Commissioners authorize staff study of abandoned parcels, illegal dumping and encampments in Sun Valley

Washoe County Board of County Commissioners · January 13, 2026

Get AI-powered insights, summaries, and transcripts

Subscribe
AI-Generated Content: All content on this page was generated by AI to highlight key points from the meeting. For complete details and context, we recommend watching the full video. so we can fix them.

Summary

After sustained public testimony, the board unanimously authorized more than four hours of multi‑department staff time to inventory and recommend fixes for abandoned parcels and private road parcels that have become dumping or encampment sites, with reported large volumes collected in recent cleanups.

Washoe County commissioners unanimously voted to direct county staff to spend more than four hours on a multi‑department review of abandoned and ownerless parcels where illegal dumping, squatting, and fire hazards have accumulated, particularly in Sun Valley.

Assistant County Manager Dave Solaro told the board the request responds to recurring situations where parcels have unclear ownership (heirs not identified, deceased owners, or trustee status) and where code enforcement and law enforcement have limited authority to act without clear title or statutory authority. He described examples of roadside parcels and long, narrow property strips that currently lack enforceable ownership and therefore are difficult to abate.

Commissioner Marlouse Garcia described three community cleanups she helped organize and fund, citing the tangible scale: more than 4,000 tires, 12,000 pounds of e‑waste, 23,000 pounds of household hazardous waste, 136 large appliances and 75,000 pounds of general waste collected across multiple events.
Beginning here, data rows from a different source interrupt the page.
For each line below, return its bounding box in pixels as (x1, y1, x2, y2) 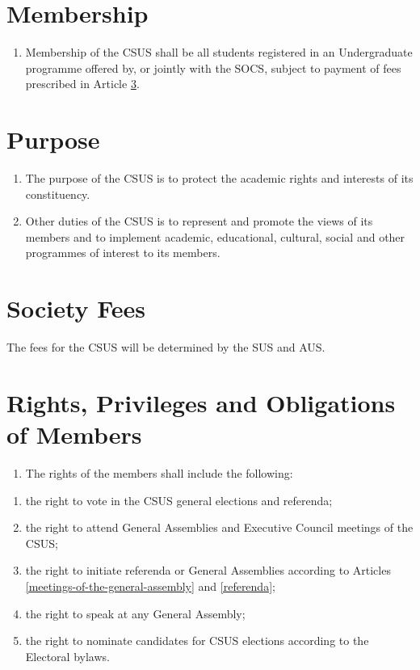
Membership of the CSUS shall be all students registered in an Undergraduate (25, 44, 413, 61)
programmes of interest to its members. (25, 244, 220, 261)
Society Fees (6, 292, 146, 325)
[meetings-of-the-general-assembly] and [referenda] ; (25, 578, 275, 594)
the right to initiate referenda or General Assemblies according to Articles (25, 562, 391, 579)
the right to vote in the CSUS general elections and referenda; (25, 491, 333, 508)
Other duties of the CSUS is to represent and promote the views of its (25, 213, 373, 230)
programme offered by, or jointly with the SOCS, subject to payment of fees (25, 59, 401, 76)

She said repeated, targeted cleanups need systemic policy changes — potential tools include land‑banking, targeted acquisitions, prioritizing senior homeowners for private property cleanups and other interventions.

Board members agreed the effort requires co‑ordination across multiple county departments (Assessor, Treasurer, Recorder, Sheriff’s Office, Code Enforcement, Community Services and the District Attorney). DA Michael Large said his office has already run chain‑of‑title searches for the parcel list provided; he recommended forming a task force to determine legal authority and the most expeditious remedies for each parcel.

The motion, made by Commissioner Garcia and seconded by Commissioner Andrea (Andreella), passed unanimously. Staff will return with a scoped plan, task force membership, parcel lists (public‑facing where appropriate), and recommended next steps, including legal pathways for abatement, potential use of trustee sales or county acquisition where warranted, and funding approaches.

What to expect next: Staff will inventory the parcels brought forward by community partners and internal teams, analyze chain of title and legal options for abatement, and return to the board with a phased strategy and estimated staff time and costs.